▸ **Available data**:
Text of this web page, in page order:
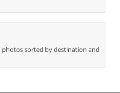
photos sorted by destination and
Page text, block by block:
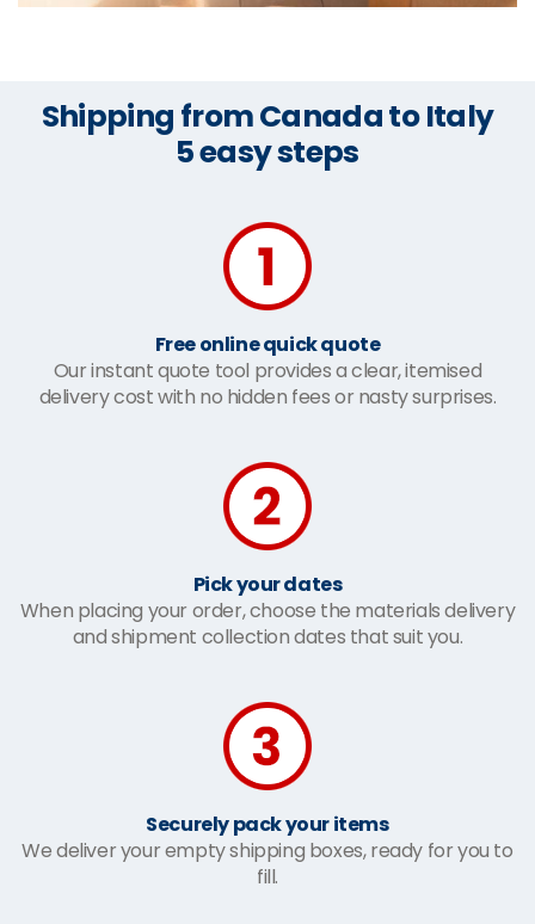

▸ **What is expected**:
Reproduce all lines above exactly. Leave the images out.

▸ **Written response**:
Text of this web page, in page order:
photos sorted by destination and
Page text, block by block:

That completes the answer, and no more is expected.